National park in India

Pampadum Shola National Park is the smallest national park in Idukki district of Kerala in India. It is on the border with Kodaikanal, Dindigul district of Tamil Nadu. The park is administered by the Kerala Department of Forests and Wildlife, Munnar Wildlife Division, together with the nearby Mathikettan Shola National Park, Eravikulam National Park, Anamudi Shola National Park, Chinnar Wildlife Sanctuary and the Kurinjimala Sanctuary. The park adjoins the Allinagaram Reserved Forest within the proposed Palani Hills Wildlife Sanctuary and National Park.It is a part of Palani hills stretched up to Vandaravu peak. The Westerns Ghats, Anamalai Sub-Cluster, including these parks, is under consideration by the UNESCO World Heritage Committee for selection as a World Heritage Site.

==Etymology==
The name´"Pampadum Shola" means, "the forest where the snake dances", derived from three Malayalam words, "paampu(പാംപ്)", which means "snake"; "aattam", means "dance"; and "chola(ചോല), means "grassy forests near the high range". "Shola" may be considered an anglicized version of "chola".

==Flora==
The park protects a moderate amount of montane evergreen shola forest that is associated with the wildlife rich Eravikulam National Park.

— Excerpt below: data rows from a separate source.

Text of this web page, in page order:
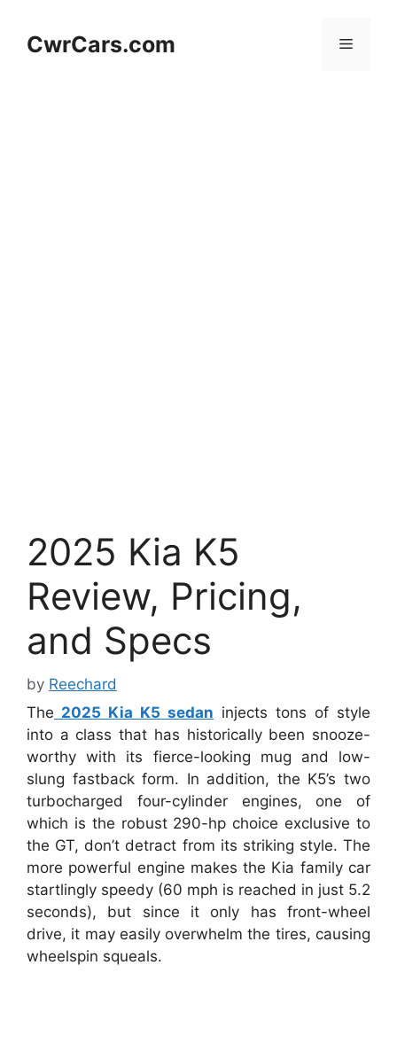
contentCwrCars.com Menu
2025 Kia K5
Review, Pricing,
and Specs
by Reechard
The 2025 Kia K5 sedan injects tons of style
into a class that has historically been snooze-
worthy with its fierce-looking mug and low-
slung fastback form. In addition, the K5’s two
turbocharged four-cylinder engines, one of
which is the robust 290-hp choice exclusive to
the GT, don’t detract from its striking style. The
more powerful engine makes the Kia family car
startlingly speedy (60 mph is reached in just 5.2
seconds), but since it only has front-wheel
drive, it may easily overwhelm the tires, causing
wheelspin squeals.
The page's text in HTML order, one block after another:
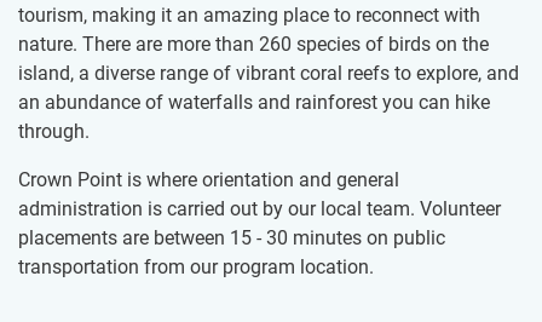
tourism, making it an amazing place to reconnect with
nature. There are more than 260 species of birds on the
island, a diverse range of vibrant coral reefs to explore, and
an abundance of waterfalls and rainforest you can hike
through.
Crown Point is where orientation and general
administration is carried out by our local team. Volunteer
placements are between 15 - 30 minutes on public
transportation from our program location.
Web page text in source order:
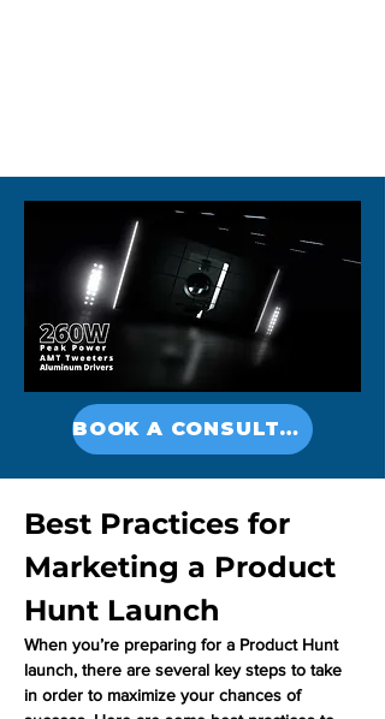
BOOK A CONSULTATION
Best Practices for
Marketing a Product
Hunt Launch
When you’re preparing for a Product Hunt
launch, there are several key steps to take
in order to maximize your chances of
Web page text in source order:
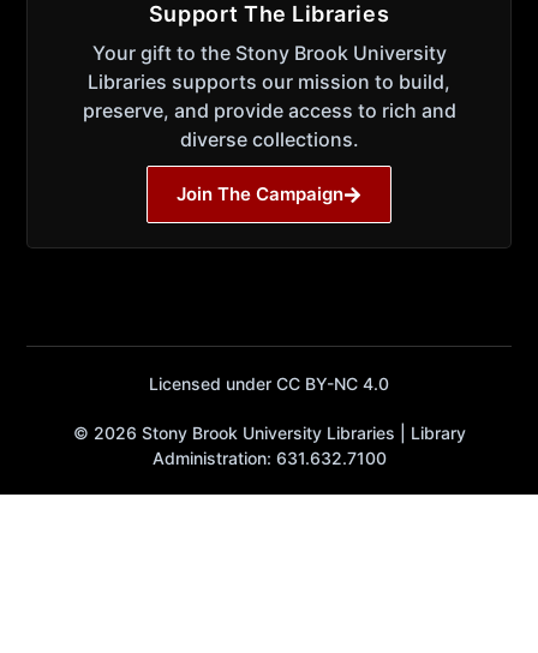
Support The Libraries
Your gift to the Stony Brook University
Libraries supports our mission to build,
preserve, and provide access to rich and
diverse collections.
Join The Campaign
Licensed under CC BY-NC 4.0
© 2026 Stony Brook University Libraries | Library
Administration: 631.632.7100
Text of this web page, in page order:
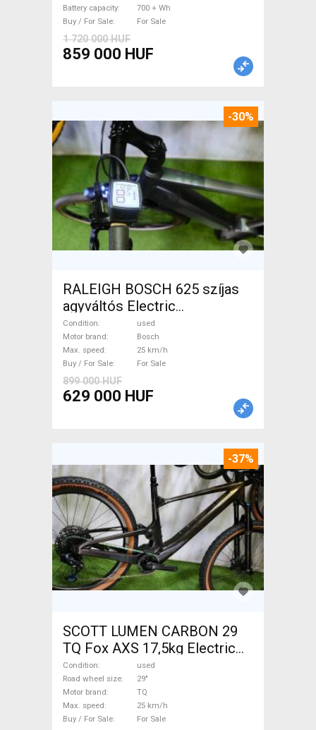
Battery capacity
700 + Wh
Buy / For Sale
For Sale
1 720 000 HUF
859 000 HUF
-30%
RALEIGH BOSCH 625 szíjas
agyváltós Electric
Trekking/cross 25 km/h
Bosch used For Sale
Condition
used
Motor brand
Bosch
Max. speed
25 km/h
Buy / For Sale
For Sale
899 000 HUF
629 000 HUF
-37%
SCOTT LUMEN CARBON 29
TQ Fox AXS 17,5kg Electric
Mountain Bike 29" dual
suspension TQ used For Sale
Condition
used
Road wheel size
29"
Motor brand
TQ
Max. speed
25 km/h
Buy / For Sale
For Sale
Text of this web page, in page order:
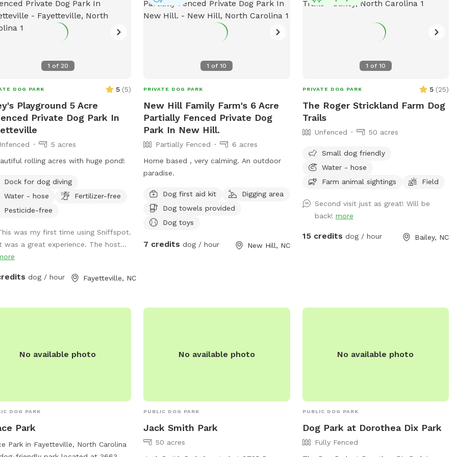
— and no one knows your pet
than you do. Please keep a close
on them, especially if they’re curious
for everyone. The summer of
the new seat area and forth
outside game shed!), so pardon
as we renovate the home and
up and park near
The gate will be unlatched for
upon arrival for easy entry, but be
(yep! We collect them for ya!) and
will be located on the steps!
1 of 20
DOG PARK 5 (5)
Playground 5 Acre
Private Dog Park In
5 acres
rolling acres with huge pond!
Dock for dog diving
Water - hose
Fertilizer-free
Pesticide-free
was my first time using Sniffspot.
was a great experience. The host...
dog / hour Fayetteville, NC
1 of10
PRIVATE DOG PARK
New Hill Family Farm's 6 Acre
Partially Fenced Private Dog
Park In New Hill.
Partially Fenced
6 acres
Home based , very calming. An outdoor
paradise.
Dog first aid kit
Digging area
Dog towels provided
Dog toys
7 credits dog / hour New Hill, NC
1 of 10
PRIVATE DOG PARK 5 (25)
The Roger Strickland Farm Dog
Trails
Unfenced 50 acres
Small dog friendly
Water - hose
Farm animal sightings
Field
Second visit just as great! Will be
back! more
15 credits dog / hour Bailey, NC
No available photo
DOG PARK
Park
Park in Fayetteville, North Carolina
No available photo
PUBLIC DOG PARK
Jack Smith Park
50 acres
No available photo
PUBLIC DOG PARK
Dog Park at Dorothea Dix Park
Fully Fenced
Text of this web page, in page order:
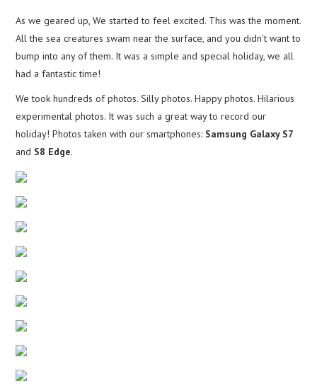
As we geared up, We started to feel excited. This was the moment.
All the sea creatures swam near the surface, and you didn’t want to
bump into any of them. It was a simple and special holiday, we all
had a fantastic time!
We took hundreds of photos. Silly photos. Happy photos. Hilarious
experimental photos. It was such a great way to record our
holiday! Photos taken with our smartphones: Samsung Galaxy S7
and S8 Edge.
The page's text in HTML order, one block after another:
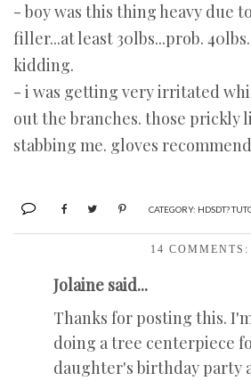
- boy was this thing heavy due
filler...at least 30lbs...prob.
kidding.
- i was getting very irritated
out the branches. those prickly
stabbing me. gloves
CATEGORY: HDSDT?
14 COMMENTS:
Jolaine said...
Thanks for posting this.
doing a tree centerpiece
daughter's birthday party
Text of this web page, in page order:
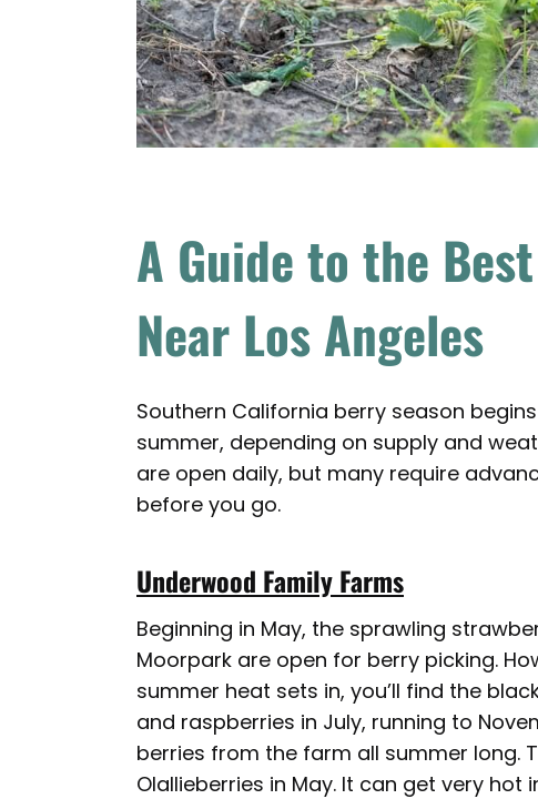
A Guide to the
Near Los Angeles
Southern California berry season
summer, depending on supply and
are open daily, but many require
before you go.
Underwood Family Farms
Beginning in May, the sprawling
Moorpark are open for berry picking.
summer heat sets in, you’ll find the
and raspberries in July, running to
berries from the farm all summer long.
Olallieberries in May. It can get very
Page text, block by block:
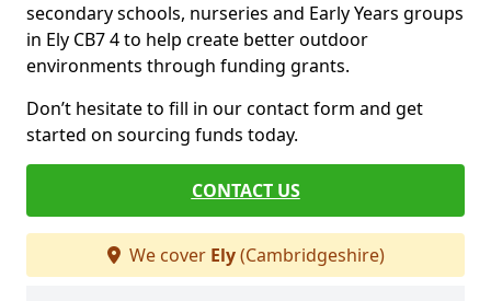
secondary schools, nurseries and Early Years groups
in Ely CB7 4 to help create better outdoor
environments through funding grants.
Don’t hesitate to fill in our contact form and get
started on sourcing funds today.
CONTACT US
We cover Ely(Cambridgeshire)
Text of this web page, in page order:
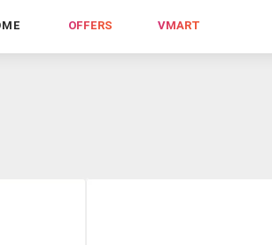
OFFERS VMART
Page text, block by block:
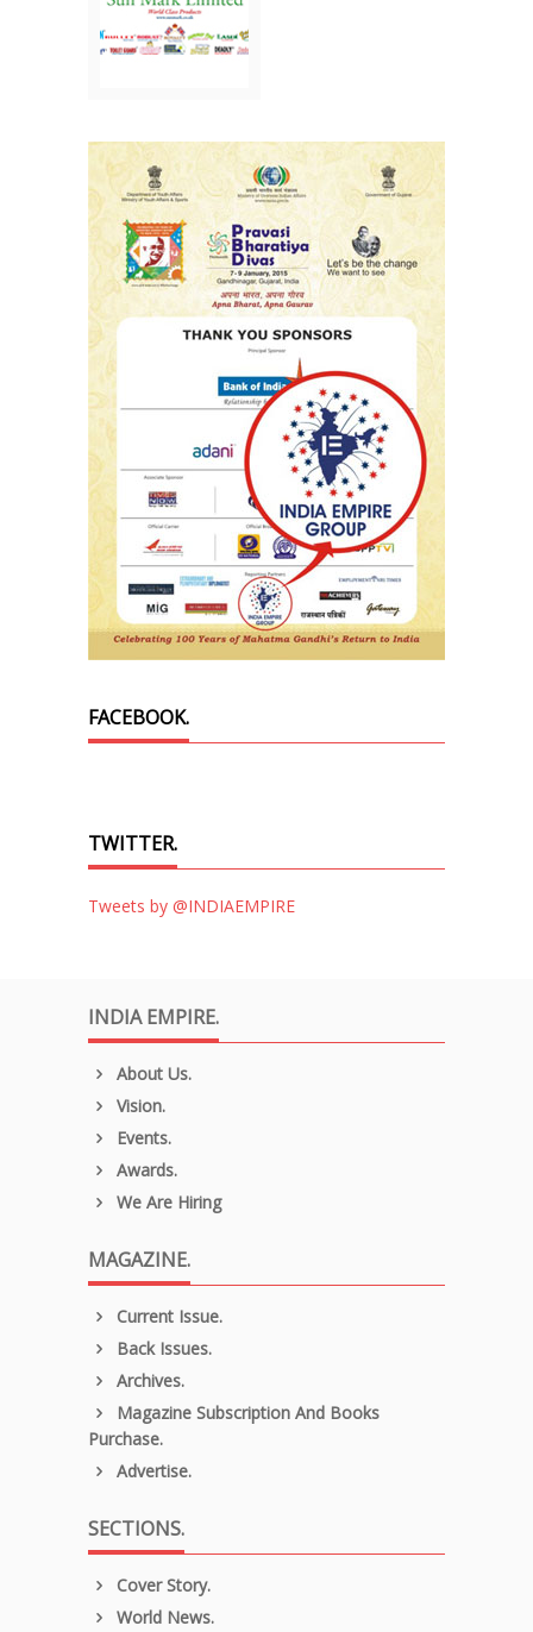
FACEBOOK.
TWITTER.
Tweets by @INDIAEMPIRE
INDIA EMPIRE.
About Us.
Vision.
Events.
Awards.
We Are Hiring
MAGAZINE.
Current Issue.
Back Issues.
Archives.
Magazine Subscription And Books
Purchase.
Advertise.
SECTIONS.
Cover Story.
World News.
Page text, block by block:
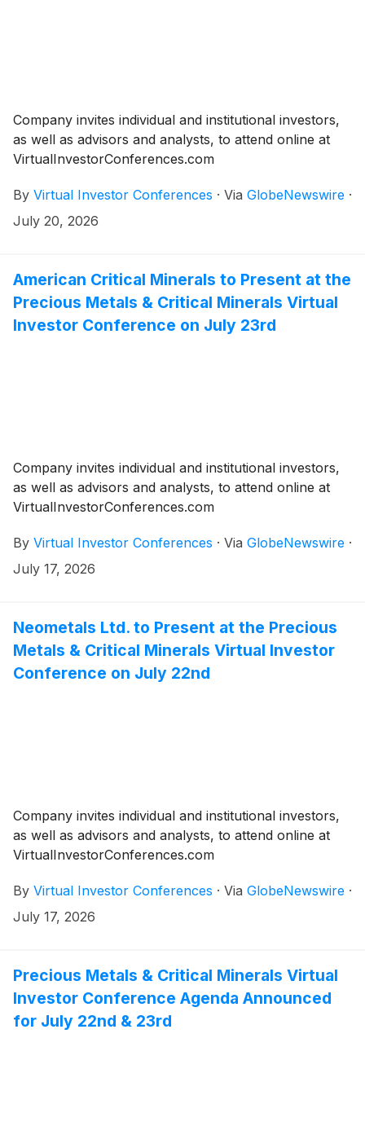
Company invites individual and institutional investors,
as well as advisors and analysts, to attend online at
VirtualInvestorConferences.com
By Virtual Investor Conferences · Via GlobeNewswire ·
July 20, 2026
American Critical Minerals to Present at the
Precious Metals & Critical Minerals Virtual
Investor Conference on July 23rd
Company invites individual and institutional investors,
as well as advisors and analysts, to attend online at
VirtualInvestorConferences.com
By Virtual Investor Conferences · Via GlobeNewswire ·
July 17, 2026
Neometals Ltd. to Present at the Precious
Metals & Critical Minerals Virtual Investor
Conference on July 22nd
Company invites individual and institutional investors,
as well as advisors and analysts, to attend online at
VirtualInvestorConferences.com
By Virtual Investor Conferences · Via GlobeNewswire ·
July 17, 2026
Precious Metals & Critical Minerals Virtual
Investor Conference Agenda Announced
for July 22nd & 23rd
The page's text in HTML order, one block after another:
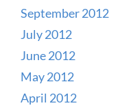
September 2012
July 2012
June 2012
May 2012
April 2012
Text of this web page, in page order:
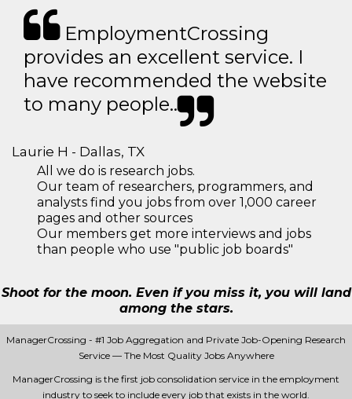
EmploymentCrossing
provides an excellent service. I
have recommended the website
to many people..
Laurie H - Dallas, TX
All we do is research jobs.
Our team of researchers, programmers, and
analysts find you jobs from over 1,000 career
pages and other sources
Our members get more interviews and jobs
than people who use "public job boards"
Shoot for the moon. Even if you miss it, you will land
among the stars.
ManagerCrossing - #1 Job Aggregation and Private Job-Opening Research
Service — The Most Quality Jobs Anywhere
ManagerCrossing is the first job consolidation service in the employment
industry to seek to include every job that exists in the world.
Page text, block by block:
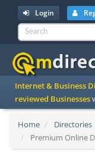
Login
Internet & Business
reviewed Businesses
Home Directories
Premium Online
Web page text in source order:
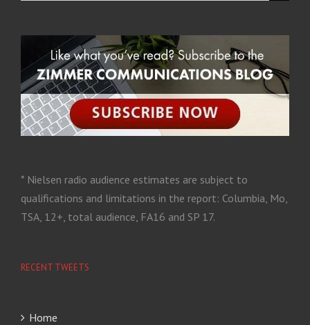
* Nielsen radio audience estimates are subject to
qualifications and limitations in the report: Columbia, Mo,
TSA, 12+, total audience, FA16 and SP 17.
RECENT TWEETS
Home
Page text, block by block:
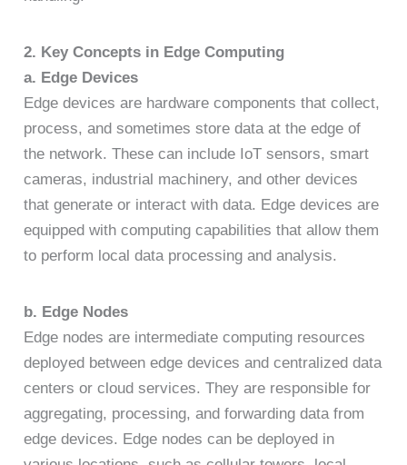
2. Key Concepts in Edge Computing
a. Edge Devices
Edge devices are hardware components that collect,
process, and sometimes store data at the edge of
the network. These can include IoT sensors, smart
cameras, industrial machinery, and other devices
that generate or interact with data. Edge devices are
equipped with computing capabilities that allow them
to perform local data processing and analysis.
b. Edge Nodes
Edge nodes are intermediate computing resources
deployed between edge devices and centralized data
centers or cloud services. They are responsible for
aggregating, processing, and forwarding data from
edge devices. Edge nodes can be deployed in
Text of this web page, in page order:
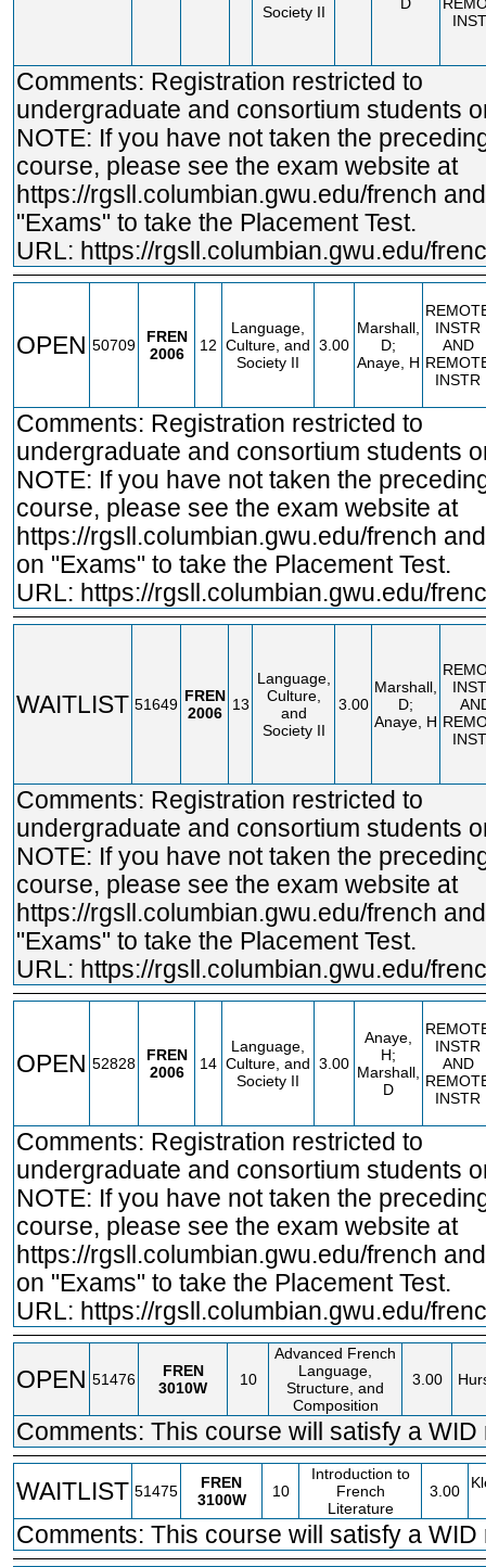
Society II
Comments: Registration restricted to
undergraduate and consortium students
NOTE: If you have not taken the
course, please see the exam website at
https://rgsll.columbian.gwu.edu/french
"Exams" to take the Placement Test.
URL: https://rgsll.columbian.gwu.edu/
OPEN 50709
FREN
2006
12
Language,
Culture, and
Society II
3.00
Marshall,
D;
Anaye, H
INSTR
AND
INSTR
Comments: Registration restricted to
undergraduate and consortium students
NOTE: If you have not taken the
course, please see the exam website at
https://rgsll.columbian.gwu.edu/french
on "Exams" to take the Placement Test.
URL: https://rgsll.columbian.gwu.edu/
WAITLIST 51649 FREN
2006
13
Language,
Culture,
and
Society II
3.00
Marshall,
D;
Anaye, H
Comments: Registration restricted to
undergraduate and consortium students
NOTE: If you have not taken the
course, please see the exam website at
https://rgsll.columbian.gwu.edu/french
"Exams" to take the Placement Test.
URL: https://rgsll.columbian.gwu.edu/
OPEN 52828
FREN
2006
14
Language,
Culture, and
Society II
3.00
Anaye,
H;
Marshall,
D
INSTR
AND
INSTR
Comments: Registration restricted to
undergraduate and consortium students
NOTE: If you have not taken the
course, please see the exam website at
https://rgsll.columbian.gwu.edu/french
on "Exams" to take the Placement Test.
URL: https://rgsll.columbian.gwu.edu/
OPEN 51476
FREN
3010W
10
Advanced French
Language,
Structure, and
Composition
3.00
Comments: This course will satisfy a WID
WAITLIST 51475
FREN
3100W
10
Introduction to
French
Literature
3.00
Comments: This course will satisfy a WID
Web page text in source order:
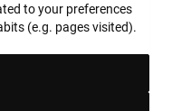
States Of America /
to your preferences
(e.g. pages visited).
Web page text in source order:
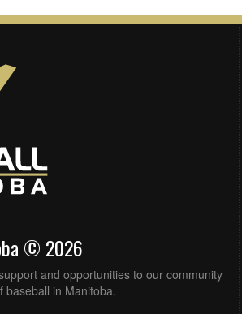
© 2026
and opportunities to our community
baseball in Manitoba.
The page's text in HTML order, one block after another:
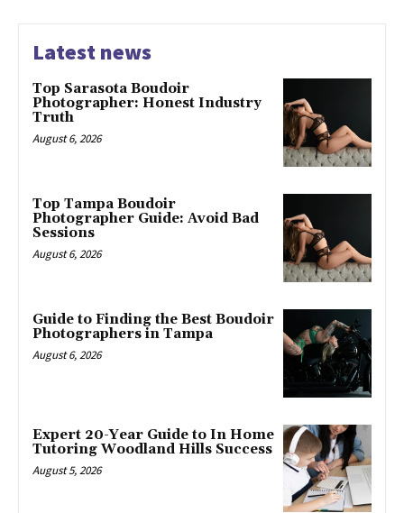
Latest news
Top Sarasota Boudoir
Photographer: Honest Industry
Truth
August 6, 2026
Top Tampa Boudoir
Photographer Guide: Avoid Bad
Sessions
August 6, 2026
Guide to Finding the Best Boudoir
Photographers in Tampa
August 6, 2026
Expert 20-Year Guide to In Home
Tutoring Woodland Hills Success
August 5, 2026

There are various types of medicinal plants (herbs), of which studies have been made. After the forest range there are grandis (a variety of eucalyptus) that threaten the ecology of the area due to their dehydrating and quick-spreading character. These trees as well as the private legal and illegal plantations of the same trees remain as a living danger. The eucalyptus trees (grandis) that eat up the unique eco-system is yet to be a consideration of the forestry. The national park with its unique richness of uncontaminated "humus", has been an interest of studies recently.

==Fauna==
The keystone species here is the highly elusive and endangered, endemic small carnivore – the Nilgiri marten. Leopards and Indian wild dogs are sometimes sighted at dusk or dawn, tigers are an important animal of the park. The Old Kodaikanal–Munnar Road nearby is closed due to the growing population of wildlife such as elephants, buffaloes, lion tailed macaque, gaur and Nilgiri langurs.

Some notable birds found here include the Nilgiri wood-pigeon, white-bellied shortwing, vernal hanging parrot, blue rock-thrush, blue-capped rock-thrush and Nilgiri flycatcher, and black-and-orange flycatchers.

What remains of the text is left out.